Гамбоа остановился, чтобы прикурить, предварительно предложив сигареты Танжер и Кою, но они отказались. Дым утекал между пальцев из лодочки его ладоней.
– О том же, о чем ты. Ему нужны были чертежи. – Он сунул зажигалку в карман и повернулся к Кою. – Для любой работы, связанной с затонувшими кораблями, чертежи имеют первостепенное значение. По ним можно понять устройство корабля, вычислить размеры и так далее… Под водой очень трудно ориентироваться, все это выглядит совсем не так, как в кино, – просто куча гнилых досок, да зачастую еще и занесенная песком. И потому очень полезно знать, где корма, какая длина трюма, где шкафут… С чертежами и рулеткой уже можно осмысленно искать. – Он пристально посмотрел на Танжер. – Конечно, в соответствии с тем, что именно собираешься найти.
– Речь идет не о том, чтобы искать что-то под водой, поначалу во всяком случае. Пока это просто исследовательская работа. Оперативная фаза наступит позже, если вообще наступит.
Гамбоа выпустил струйку дыма в щель между прокуренными передними зубами.
– Ну да, конечно. Оперативная фаза… – Он хитро прищурился. – А что за груз был на «Деи Глории»?
– Хлопок, табак и сахар из Гаваны. И тебе это прекрасно известно.
– Угу. – Гамбоа почесал в бороде. – Как бы то ни было, но если удастся найти корабль и перейти… Как ты сказала? К оперативной фазе, то все будет зависеть от того, что именно разыскивается. Если это документы или что-то недолговечное, то пиши пропало.

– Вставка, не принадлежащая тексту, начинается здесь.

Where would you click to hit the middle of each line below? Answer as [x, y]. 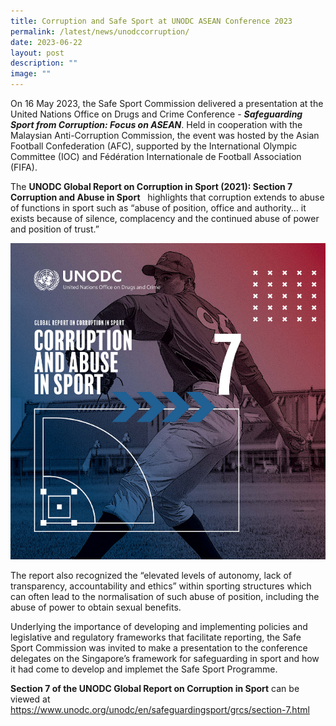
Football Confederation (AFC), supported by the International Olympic [154, 146]
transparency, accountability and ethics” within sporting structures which [161, 586]
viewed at [30, 699]
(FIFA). [24, 167]
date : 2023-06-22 [46, 42]
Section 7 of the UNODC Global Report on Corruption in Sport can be [155, 688]
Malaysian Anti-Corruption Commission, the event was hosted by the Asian [165, 135]
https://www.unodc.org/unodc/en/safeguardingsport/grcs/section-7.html [160, 709]
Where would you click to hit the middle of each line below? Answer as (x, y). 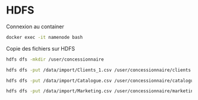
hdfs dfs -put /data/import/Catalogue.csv (59, 81)
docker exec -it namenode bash (44, 37)
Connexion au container (35, 26)
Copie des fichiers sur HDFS (41, 48)
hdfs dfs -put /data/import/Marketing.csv (59, 91)
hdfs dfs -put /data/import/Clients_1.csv (59, 70)
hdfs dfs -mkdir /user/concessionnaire (55, 59)
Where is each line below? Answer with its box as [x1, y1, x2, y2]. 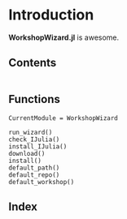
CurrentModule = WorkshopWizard [8, 114, 118, 122]
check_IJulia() [8, 135, 60, 144]
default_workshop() [8, 178, 75, 186]
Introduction [8, 6, 94, 24]
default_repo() [8, 170, 60, 179]
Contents [8, 56, 57, 70]
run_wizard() [8, 128, 53, 136]
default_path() [8, 164, 60, 172]
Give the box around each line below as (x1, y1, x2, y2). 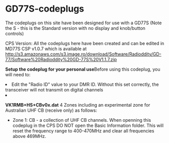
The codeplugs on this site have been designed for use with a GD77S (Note (5, 20, 162, 26)
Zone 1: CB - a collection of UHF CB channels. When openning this (12, 117, 151, 123)
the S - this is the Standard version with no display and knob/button (5, 25, 145, 31)
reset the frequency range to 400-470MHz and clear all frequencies (12, 127, 155, 134)
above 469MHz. (12, 133, 46, 139)
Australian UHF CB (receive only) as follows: (5, 107, 97, 113)
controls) (5, 30, 24, 36)
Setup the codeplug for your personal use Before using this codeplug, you (5, 66, 160, 72)
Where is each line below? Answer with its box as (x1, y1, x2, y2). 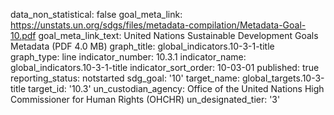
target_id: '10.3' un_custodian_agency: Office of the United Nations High (28, 83, 325, 94)
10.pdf (10, 30, 37, 41)
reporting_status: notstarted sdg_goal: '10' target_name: (10, 72, 241, 84)
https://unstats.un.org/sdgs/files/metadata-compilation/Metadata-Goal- (10, 19, 307, 31)
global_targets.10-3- (241, 72, 325, 84)
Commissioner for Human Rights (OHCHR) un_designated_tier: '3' (10, 94, 281, 105)
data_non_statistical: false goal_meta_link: (10, 9, 183, 20)
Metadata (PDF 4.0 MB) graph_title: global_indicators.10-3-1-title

– Разумеется, – ответила она с непроницаемым видом, будто играла с ним в покер.
– Бумага размокла, и привет.
– Разумеется.
Гамбоа снова почесал в бороде и затянулся.
– Так же как гаванский хлопок, табак и сахар, верно?
Прозвучало это весьма насмешливо, и Танжер подняла руки, как пай-девочка.
– Так указано в судовой декларации. Она не так уж хорошо сохранилась, но все-таки дает возможность составить довольно точное представление о грузе, который находился на борту.
– Тебе очень повезло, что ты ее нашла.
– Действительно, повезло. Она прибыла с Кубы в тысяча восемьсот девяносто восьмом году, когда после Парижского договора оттуда вывозились испанские архивы. И попала не в Кадис, где, скорее всего, сгорела бы во время пожара, а в Эль-Ферроль и потом в Висо-дель-Маркес, где я нашла ее в отделе торгового мореходства.
– Большое везение, – снова сказал Гамбоа.
– Я пошла просто наудачу, порыться в архиве, и вдруг – эта декларация. Название корабля, дата, порт, груз, судовая роль.. Все.
Гамбоа не сводил с нее внимательного взгляда.
– Или почти все, – сказал он с подковыркой.
– А почему вы думаете, что на «Деи Глории» есть что-нибудь еще? – задал Кой и свой вопрос.
Явно испытывая удовольствие, Гамбоа улыбнулся и покачал головой.
– А я и не думаю, дружище. Мне достаточно понаблюдать за сей юной дамой… И учесть, что Нино Палермо тоже заинтересовался этим делом. И еще сообразить – а я все-таки много лет в этом варюсь и вообще не вчера родился, – что от прямого перехода Гавана – Валенсия без захода в Кадис сильно попахивает секретной операцией, что бы там ни говорилось в гаванской грузовой декларации, которую каждый может без труда получить в Висо-дель-Маркес. А если еще учесть даты и личность арматора, то становится совершенно очевидно – на «Деи Глории» далеко не все было чисто. Да и этого потопленного корсара можно называть как угодно, но уж никак не простофилей.